Lewy Body Dementia (LBD) usually occurs sporadically in people with no known family history of the disease. However, rare familial cases have occasionally been reported. In LBD, cells die in the brain's cortex, or outer layer, and in a part of the mid-brain called the substantia nigra which plays an important role in movement, learning, reward-seeking and addiction.

Many of the remaining nerve cells in the substantia nigra contain abnormal structures called Lewy bodies that are the hallmark of the disease. Lewy bodies may also appear in the brain's cortex, or outer layer.

Lewy bodies contain a protein called alpha-synuclein that has been linked to Parkinson's disease and several other disorders. Researchers, who sometimes refer to these disorders collectively as "synucleinopathies," do not yet know why this protein accumulates inside nerve cells in LBD.

Symptoms of Lewy Body Dementia

The symptoms of LBD overlap with AD in many ways, and may include memory impairment, poor judgment and confusion. However, LBD typically also includes visual hallucinations, parkinsonian symptoms such as a shuffling gait and flexed posture, and day-to-day fluctuations in the severity of symptoms. People with LBD live an average of 7 years after symptoms begin.

There is no cure for LBD, and treatments are aimed at controlling the parkinsonian and psychiatric symptoms of the disorder. People sometimes respond dramatically to treatment with antiparkinsonian drugs and/or cholinesterase inhibitors, such as those used for AD. Some studies indicate that neuroleptic drugs, such as clozapine and olanzapine, also can reduce the psychiatric symptoms of this disease. But neuroleptic drugs may cause severe adverse reactions, so other therapies should be tried first and people using these drugs should be closely monitored.

Lewy bodies are often found in the brains of people with Parkinson's disease and AD. These findings suggest that either LBD is related to these other disorders or that the diseases sometimes coexist in the same person.

Frontotemporal Dementia (FTD)

Sometimes called frontal lobe dementia, FTD describes a group of diseases characterized by degeneration of nerve cells—especially those in the frontal and temporal lobes of the brain. Unlike AD, FTD usually does not include the formation of amyloid plaques. In many people with FTD, there is an abnormal form of tau protein in the brain, which accumulates into neurofibrillary tangles. This disrupts normal cell activities and may cause the cells to die.

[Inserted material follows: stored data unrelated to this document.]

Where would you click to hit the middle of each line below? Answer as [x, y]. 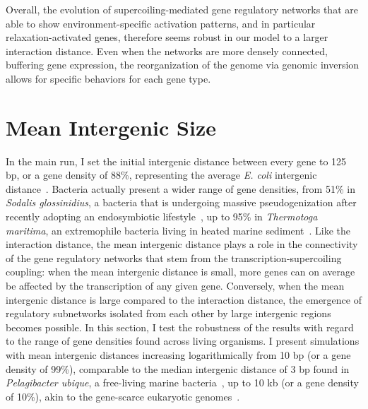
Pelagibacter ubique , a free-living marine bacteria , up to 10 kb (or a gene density [182, 383]
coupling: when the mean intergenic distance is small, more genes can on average [180, 272]
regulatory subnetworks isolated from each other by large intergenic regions [168, 313]
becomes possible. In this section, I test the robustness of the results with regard [180, 327]
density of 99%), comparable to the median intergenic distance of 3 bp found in [178, 368]
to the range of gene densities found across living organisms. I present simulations [183, 341]
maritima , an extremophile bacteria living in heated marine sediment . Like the [178, 230]
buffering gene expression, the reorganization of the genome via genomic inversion [183, 65]
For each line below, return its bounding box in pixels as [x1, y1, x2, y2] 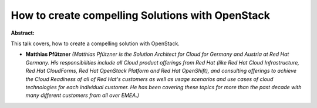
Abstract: [11, 29, 35, 36]
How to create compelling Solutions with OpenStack [11, 9, 270, 22]
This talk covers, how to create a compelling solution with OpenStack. [11, 40, 180, 47]
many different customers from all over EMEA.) [25, 92, 140, 99]
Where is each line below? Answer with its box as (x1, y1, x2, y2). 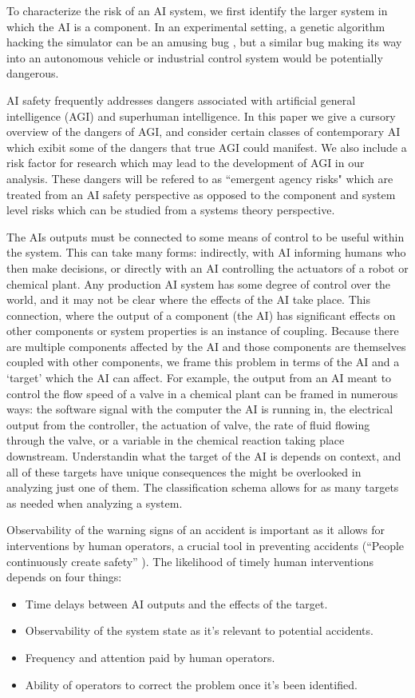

Experts believe FTD accounts for two to ten percent of all cases of dementia. Symptoms of FTD usually appear between the ages of 40 and 65. In many cases, those affected have a family history of dementia, suggesting that a strong genetic factor is at play in the disease. The duration of FTD varies, with some patients declining rapidly over two to three years and others showing only minimal changes for many years. People with FTD live with the disease for an average of five to ten years after diagnosis.

Symptoms of FTD

Because structures found in the frontal and temporal lobes of the brain control judgment and social behavior, people with FTD often have problems maintaining normal interactions with others and following social conventions. They may steal or exhibit impolite and socially inappropriate behavior, and they may neglect their normal responsibilities. Other common symptoms include loss of speech and language abilities, compulsive or repetitive behavior, increased appetite, and motor problems such as stiffness and balance problems. Memory loss may occur, although it typically appears later on in the disease.

Types of FTD

There are a few different types of FTD, each with their own characteristics and symptoms:

Pick's disease: In this type, vertain nerve cells become abnormal and swollen before they die. These swollen or ballooned neurons are one hallmark of the disease. The brains of people with Pick's also have abnormal structures called Pick bodies, composed largely of the protein tau, inside the neurons. The cause of Pick's is unknown, but it runs in some families and thus it is probably due at least in part to a faulty gene or genes. The disease usually begins after age 50 and causes changes in personality and behavior that gradually worsen over time. The symptoms of Pick's are very similar to those of AD and may include inappropriate social behavior, loss of mental flexibility, language problems, and difficulty with thinking and concentration. There is currently no way to slow the progressive degeneration found in Pick's. However, medication may be helpful in reducing aggression and other behavioral problems, and in treating depression.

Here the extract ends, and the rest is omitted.